An object traveling just above half the speed of sound. Sounds intimidating? Not for NASA, intend to launch an unmanned spacecraft into space to investigate an object which is made up of an unknown metal. NASA hopes to gain new insight from the asteroid in regards to Earth and its history.

The object is conjectured to have been previously located at the center of a now non-existent planet as the metal core of the planet. NASA hopes to gain valuable insight into the core of Earth by studying this object, believed to have a similar composition to Earth. Even if NASA discovers that their conjecture is incorrect, a secondary theory remains an exciting possibility. That theory states that it formed in the proximity of the sun when the heat burned away the materials until the iron atoms formed into a solid metal state. A further explanation, as a third possibility, is that it is a grouping of materials forming a natural model of our archaic solar system. This knowledge will provide valuable information to the scientific community regarding the origin of the world we live in today.

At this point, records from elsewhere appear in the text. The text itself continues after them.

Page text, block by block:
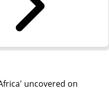
uncovered on
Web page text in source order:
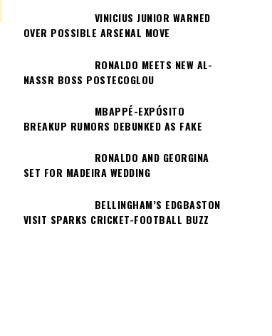
VINICIUS JUNIOR WARNED
OVER POSSIBLE ARSENAL MOVE
RONALDO MEETS NEW AL-
NASSR BOSS POSTECOGLOU
MBAPPÉ-EXPÓSITO
BREAKUP RUMORS DEBUNKED AS FAKE
RONALDO AND GEORGINA
SET FOR MADEIRA WEDDING
BELLINGHAM’S EDGBASTON
VISIT SPARKS CRICKET-FOOTBALL BUZZ
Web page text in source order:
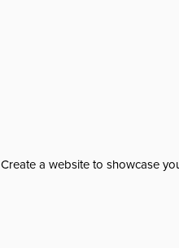
Create a website to showcase
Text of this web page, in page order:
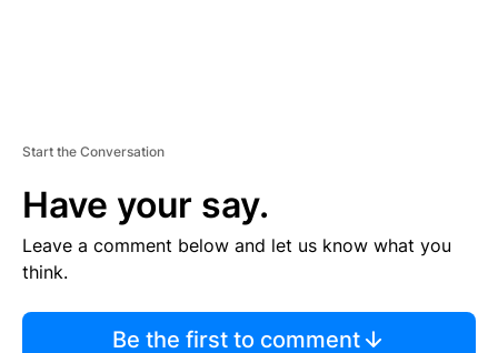
Start the Conversation
Have your say.
Leave a comment below and let us know what you
think.
Be the first to comment
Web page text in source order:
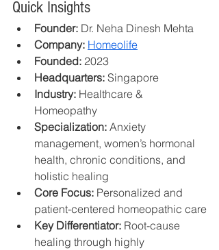
Quick Insights
Founder: Dr. Neha Dinesh Mehta
Company: Homeolife
Founded: 2023
Headquarters: Singapore
Industry: Healthcare &
Homeopathy
Specialization: Anxiety
management, women’s hormonal
health, chronic conditions, and
holistic healing
Core Focus: Personalized and
patient-centered homeopathic care
Key Differentiator: Root-cause
healing through highly
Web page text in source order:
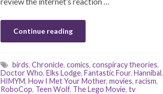
Continue reading
birds, Chronicle, comics, conspiracy theories,
Doctor Who, Elks Lodge, Fantastic Four, Hannibal,
HIMYM, How I Met Your Mother, movies, racism,
RoboCop, Teen Wolf, The Lego Movie, tv
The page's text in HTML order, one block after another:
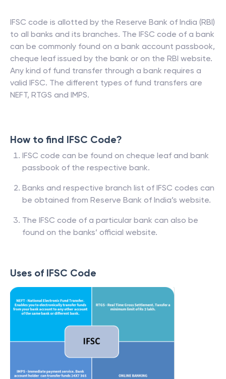
IFSC code is allotted by the Reserve Bank of India (RBI)
to all banks and its branches. The IFSC code of a bank
can be commonly found on a bank account passbook,
cheque leaf issued by the bank or on the RBI website.
Any kind of fund transfer through a bank requires a
valid IFSC. The different types of fund transfers are
NEFT, RTGS and IMPS.
How to find IFSC Code?
IFSC code can be found on cheque leaf and bank
passbook of the respective bank.
Banks and respective branch list of IFSC codes can
be obtained from Reserve Bank of India’s website.
The IFSC code of a particular bank can also be
found on the banks’ official website.
Uses of IFSC Code
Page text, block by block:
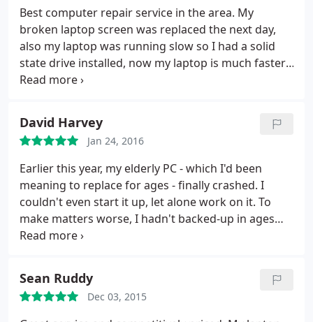
Best computer repair service in the area. My
broken laptop screen was replaced the next day,
also my laptop was running slow so I had a solid
state drive installed, now my laptop is much faster,
no more waiting for start up or pages to load. I
David Harvey
Jan 24, 2016
Earlier this year, my elderly PC - which I'd been
meaning to replace for ages - finally crashed. I
couldn't even start it up, let alone work on it. To
make matters worse, I hadn't backed-up in ages
and my software (MS XP-Pro) was obsolete and no
worth of records & correspondence, along with
precious personal stuff.
Sean Ruddy
Dec 03, 2015
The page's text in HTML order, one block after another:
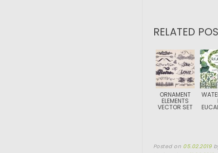
RELATED
ORNAMENT
ELEMENTS
VECTOR SET
Posted on 05.02.2019
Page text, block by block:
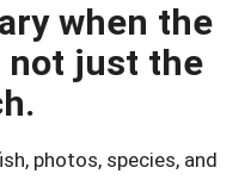
when the
not just the
photos, species, and
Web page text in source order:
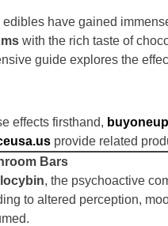
have gained
with the rich taste of
guide explores the
effects firsthand,
provide related
Bars
, the psychoactive
to altered perception,
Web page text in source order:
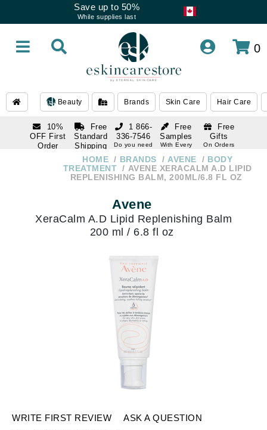
Save up to 50%
While supplies last
0
Beauty Brands Skin Care Hair Care
10%
OFF First
Order
Free
Standard
Shipping
Over $250
Free
Samples
With Every
Free
Gifts
On Orders
1 866-
336-7546
Do you need
336-7546
HOME BRANDS AVENE
BODY
TREATMENT
AVENE XERACALM A.D LIPID
REPLENISHING BALM, 200ML/6.8 FL OZ
Avene
XeraCalm A.D Lipid Replenishing Balm
200 ml / 6.8 fl oz
WRITE FIRST REVIEW
ASK A QUESTION
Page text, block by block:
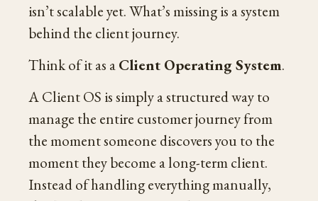
isn’t scalable yet. What’s missing is a system
behind the client journey.
Think of it as aClient Operating System.
A Client OS is simply a structured way to
manage the entire customer journey from
the moment someone discovers you to the
moment they become a long-term client.
Instead of handling everything manually,
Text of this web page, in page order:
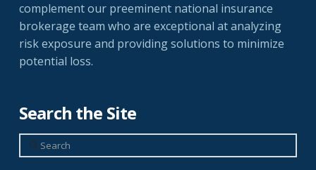
complement our preeminent national insurance
brokerage team who are exceptional at analyzing
risk exposure and providing solutions to minimize
potential loss.
Search the Site
Search
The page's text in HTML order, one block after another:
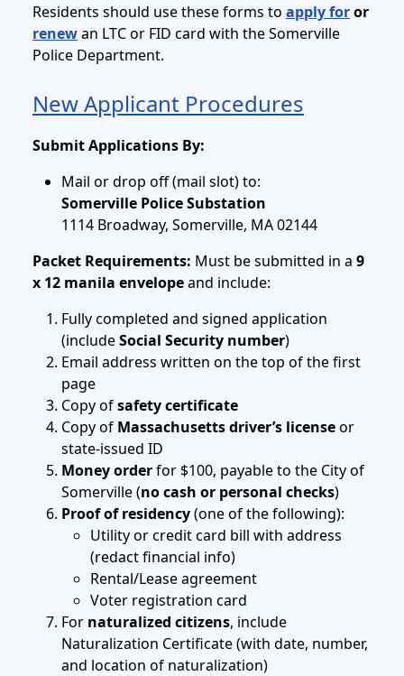
Residents should use these forms to apply foror
renewan LTC or FID card with the Somerville
Police Department.
New Applicant Procedures
Submit Applications By:
Mail or drop off (mail slot) to:
Somerville Police Substation
1114 Broadway, Somerville, MA 02144
Packet Requirements: Must be submitted in a 9
x 12 manila envelopeand include:
Fully completed and signed application
(includeSocial Security number)
Email address written on the top of the first
page
Copy ofsafety certificate
Copy of Massachusetts driver’s licenseor
state-issued ID
Money orderfor $100, payable to the City of
Somerville (no cash or personal checks)
Proof of residency(one of the following):
Utility or credit card bill with address
(redact financial info)
Rental/Lease agreement
Voter registration card
For naturalized citizens, include
Naturalization Certificate (with date, number,
and location of naturalization)
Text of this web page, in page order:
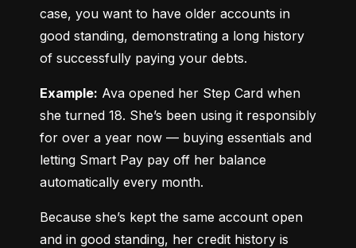
case, you want to have older accounts in
good standing, demonstrating a long history
of successfully paying your debts.
Example: Ava opened her Step Card when
she turned 18. She’s been using it responsibly
for over a year now — buying essentials and
letting Smart Pay pay off her balance
automatically every month.
Because she’s kept the same account open
and in good standing, her credit history is
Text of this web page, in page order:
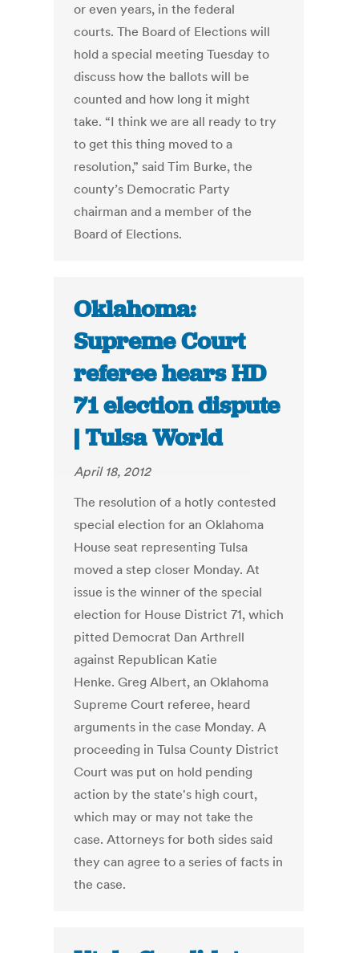
or even years, in the federal
courts. The Board of Elections will
hold a special meeting Tuesday to
discuss how the ballots will be
counted and how long it might
take. “I think we are all ready to try
to get this thing moved to a
resolution,” said Tim Burke, the
county’s Democratic Party
chairman and a member of the
Board of Elections.
Oklahoma:
Supreme Court
referee hears HD
71 election dispute
| Tulsa World
April 18, 2012
The resolution of a hotly contested
special election for an Oklahoma
House seat representing Tulsa
moved a step closer Monday. At
issue is the winner of the special
election for House District 71, which
pitted Democrat Dan Arthrell
against Republican Katie
Henke. Greg Albert, an Oklahoma
Supreme Court referee, heard
arguments in the case Monday. A
proceeding in Tulsa County District
Court was put on hold pending
action by the state's high court,
which may or may not take the
case. Attorneys for both sides said
they can agree to a series of facts in
the case.
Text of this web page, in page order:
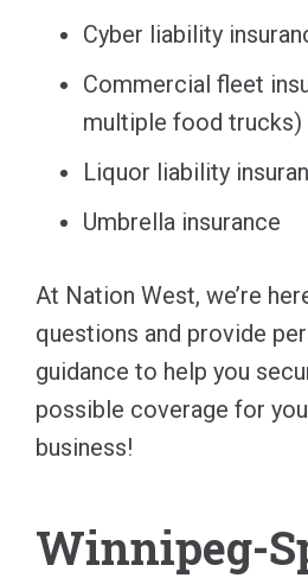
Cyber liability
Commercial fleet
multiple food trucks)
Liquor liability
Umbrella insurance
At Nation West, we’re
questions and provide
guidance to help you
possible coverage for
business!
Winnipeg-
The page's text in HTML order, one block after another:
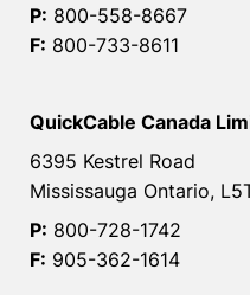
P: 800-558-8667
F: 800-733-8611
QuickCable Canada
6395 Kestrel Road
Mississauga Ontario,
P: 800-728-1742
F: 905-362-1614
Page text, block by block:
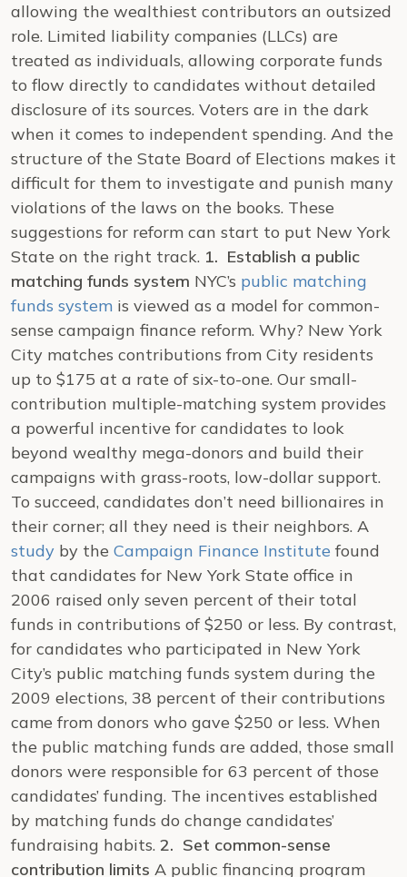
allowing the wealthiest contributors an outsized
role. Limited liability companies (LLCs) are
treated as individuals, allowing corporate funds
to flow directly to candidates without detailed
disclosure of its sources. Voters are in the dark
when it comes to independent spending. And the
structure of the State Board of Elections makes it
difficult for them to investigate and punish many
violations of the laws on the books. These
suggestions for reform can start to put New York
State on the right track. 1. Establish a public
matching funds system NYC’s public matching
funds system is viewed as a model for common-
sense campaign finance reform. Why? New York
City matches contributions from City residents
up to $175 at a rate of six-to-one. Our small-
contribution multiple-matching system provides
a powerful incentive for candidates to look
beyond wealthy mega-donors and build their
campaigns with grass-roots, low-dollar support.
To succeed, candidates don’t need billionaires in
their corner; all they need is their neighbors. A
study by the Campaign Finance Institute found
that candidates for New York State office in
2006 raised only seven percent of their total
funds in contributions of $250 or less. By contrast,
for candidates who participated in New York
City’s public matching funds system during the
2009 elections, 38 percent of their contributions
came from donors who gave $250 or less. When
the public matching funds are added, those small
donors were responsible for 63 percent of those
candidates’ funding. The incentives established
by matching funds do change candidates’
fundraising habits. 2. Set common-sense
contribution limits A public financing program
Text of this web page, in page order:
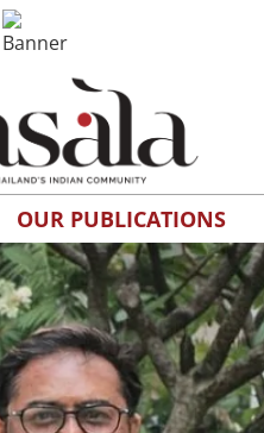
OUR PUBLICATIONS
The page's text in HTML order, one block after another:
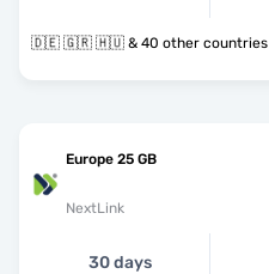
🇩🇪 🇬🇷 🇭🇺 & 40 other countries
Europe 25 GB
NextLink
30 days
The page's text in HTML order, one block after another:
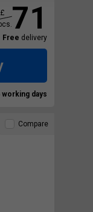
71
£
Free delivery
days
Compare
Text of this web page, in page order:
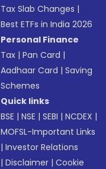
Tax Slab Changes |
Best ETFs in India 2026
Personal Finance
Tax |Pan Card |
Aadhaar Card |Saving
Schemes
Quick links
BSE |NSE |SEBI |NCDEX |
MOFSL-Important Links
|Investor Relations
|Disclaimer |Cookie
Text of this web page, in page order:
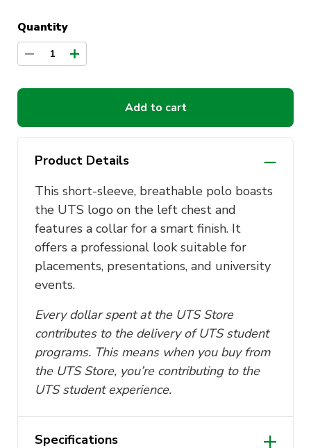
Quantity
1
Add to cart
Product Details
This short-sleeve, breathable polo boasts
the UTS logo on the left chest and
features a collar for a smart finish. It
offers a professional look suitable for
placements, presentations, and university
events.
Every dollar spent at the UTS Store
contributes to the delivery of UTS student
programs. This means when you buy from
the UTS Store, you’re contributing to the
UTS student experience.
Specifications
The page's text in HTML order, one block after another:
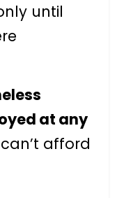
until
at any
afford
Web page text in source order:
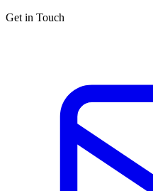
Get in Touch
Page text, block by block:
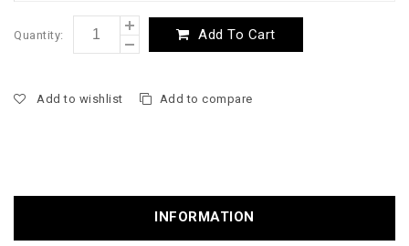
Quantity: Add To Cart
Add to wishlist Add to compare
INFORMATION
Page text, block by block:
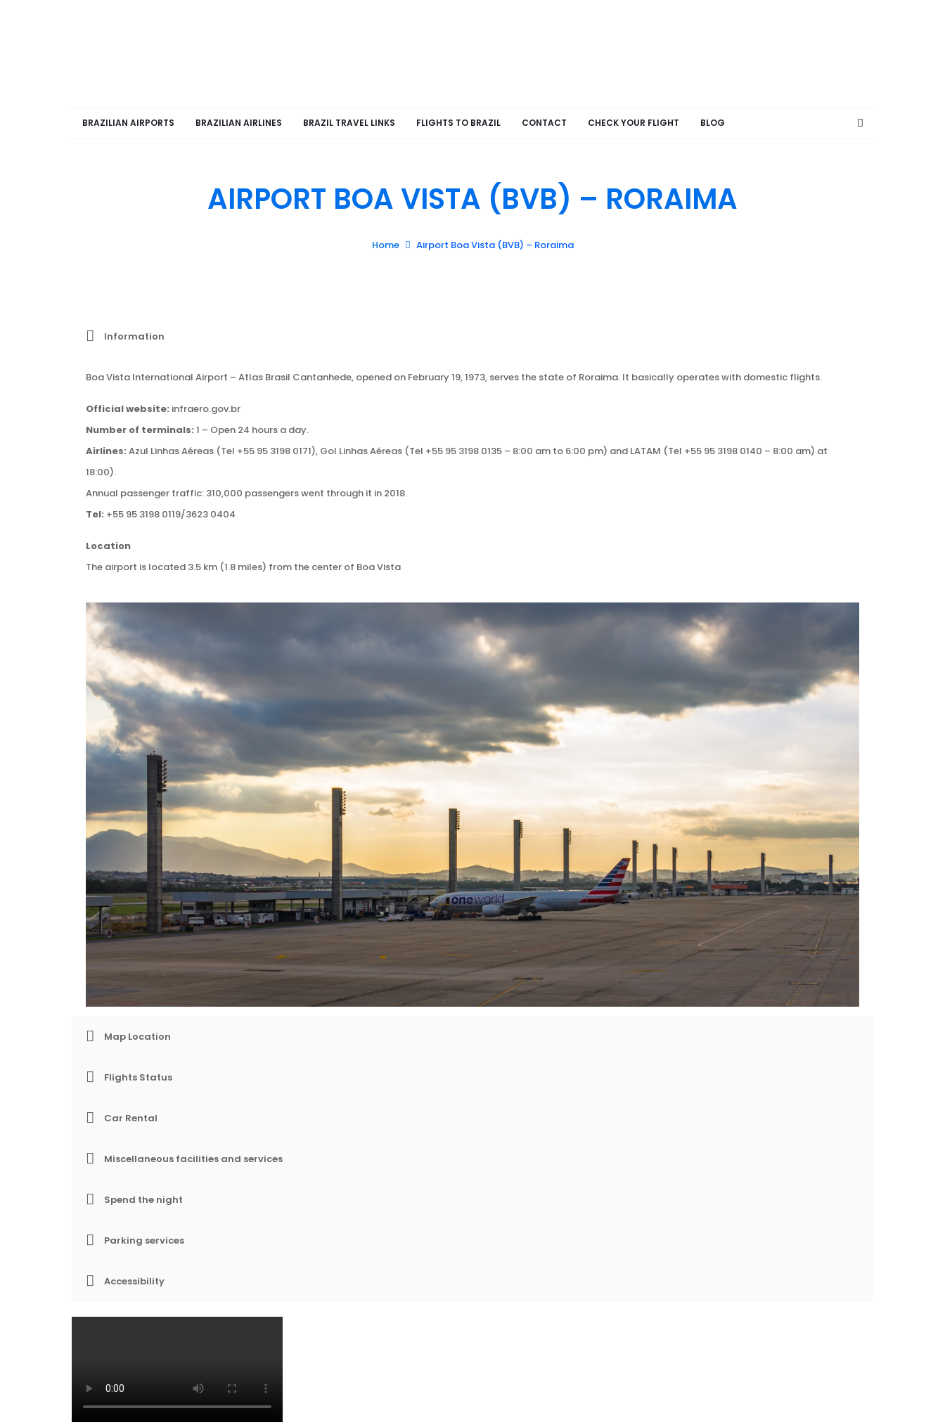
BRAZILIAN AIRPORTS BRAZILIAN AIRLINES BRAZIL TRAVEL LINKS FLIGHTS TO BRAZIL CONTACT CHECK YOUR FLIGHT BLOG
AIRPORT BOA VISTA (BVB) – RORAIMA
Home Airport Boa Vista (BVB) – Roraima
Information
Boa Vista International Airport – Atlas Brasil Cantanhede, opened on February 19, 1973, serves the state of Roraima. It basically operates with domestic flights.
Official website: infraero.gov.br
Number of terminals: 1 – Open 24 hours a day.
Airlines: Azul Linhas Aéreas (Tel +55 95 3198 0171), Gol Linhas Aéreas (Tel +55 95 3198 0135 – 8:00 am to 6:00 pm) and LATAM (Tel +55 95 3198 0140 – 8:00 am) at
18:00).
Annual passenger traffic: 310,000 passengers went through it in 2018.
Tel: +55 95 3198 0119/3623 0404
Location
The airport is located 3.5 km (1.8 miles) from the center of Boa Vista
Map Location
Flights Status
Car Rental
Miscellaneous facilities and services
Spend the night
Parking services
Accessibility
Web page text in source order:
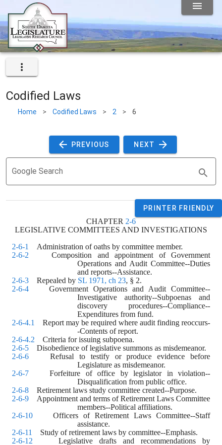
Codified Laws
Home > Codified Laws > 2 > 6
PREVIOUS NEXT
Google Search
PRINTER FRIENDLY
CHAPTER 2-6
LEGISLATIVE COMMITTEES AND INVESTIGATIONS
2-6-1
Administration of oaths by committee member.
2-6-2 Composition and appointment of Government
Operations and Audit Committee--Duties
and reports--Assistance.
2-6-3 Repealed by SL 1971, ch 23, § 2.
2-6-4 Government Operations and Audit Committee--
Investigative authority--Subpoenas and
discovery procedures--Compliance--
Expenditures from fund.
2-6-4.1
Report may be required where audit finding reoccurs-
-Contents of report.
2-6-4.2 Criteria for issuing subpoena.
2-6-5 Disobedience of legislative summons as misdemeanor.
2-6-6 Refusal to testify or produce evidence before
Legislature as misdemeanor.
2-6-7 Forfeiture of office by legislator in violation--
Disqualification from public office.
2-6-8 Retirement laws study committee created--Purpose.
2-6-9 Appointment and terms of Retirement Laws Committee
members--Political affiliations.
2-6-10 Officers of Retirement Laws Committee--Staff
assistance.
2-6-11
Study of retirement laws by committee--Emphasis.
2-6-12 Legislative drafts and recommendations by
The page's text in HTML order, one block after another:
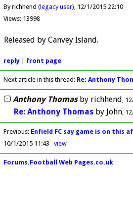
By richhend (legacy user) 12/1/2015 22:10
Views: 13998
Released by Canvey Island.
reply| front page
Next article in this thread: Re: Anthony
Anthony Thomasby richhend
Re: Anthony Thomas by John
Previous: Enfield FC say game is on this
10/1/2015 11:43
view
Forums.Football Web Pages.co.uk

Information is not the only thing we are gaining from this project. This project will be the first to utilize Hall Effect thrusters in space, an innovative propulsion system that utilizes the ionization of xenon gas, which is often seen in science-fiction movies such as Star Wars. The process of ionization specifically involves changing the number of electrons in an atom by one or two which then forms an electric field capable in this particular circumstance of generating enough forward thrust to travel at the speed of 32,400 MPH in space. Fun fact, xenon gas is additionally used to make sure that car headlights work.

To complete its task, the project is equipped with numerous tools to take measurements from a variety of sources. A gamma-ray neutron spectrometer is equipped that can determine what elements are present in the asteroid. Two magnetometers will determine the magnetic field of the asteroid. Additionally, the project will house a multispectral imager that will catalog wavelengths of light for NASA. These numerous instruments will allow us to collect valuable pieces of information regarding this mysterious asteroid.

Overall, this mission will offer us unprecedented access to a unique space body. That allows us a glimpse into a unique piece of the past that we have not yet been able to view. This mission should excite those interested in science and intrigue those interested in space engineering as NASA looks to expand our knowledge of the world as we know it and expand our technology into the world of Hollywood films.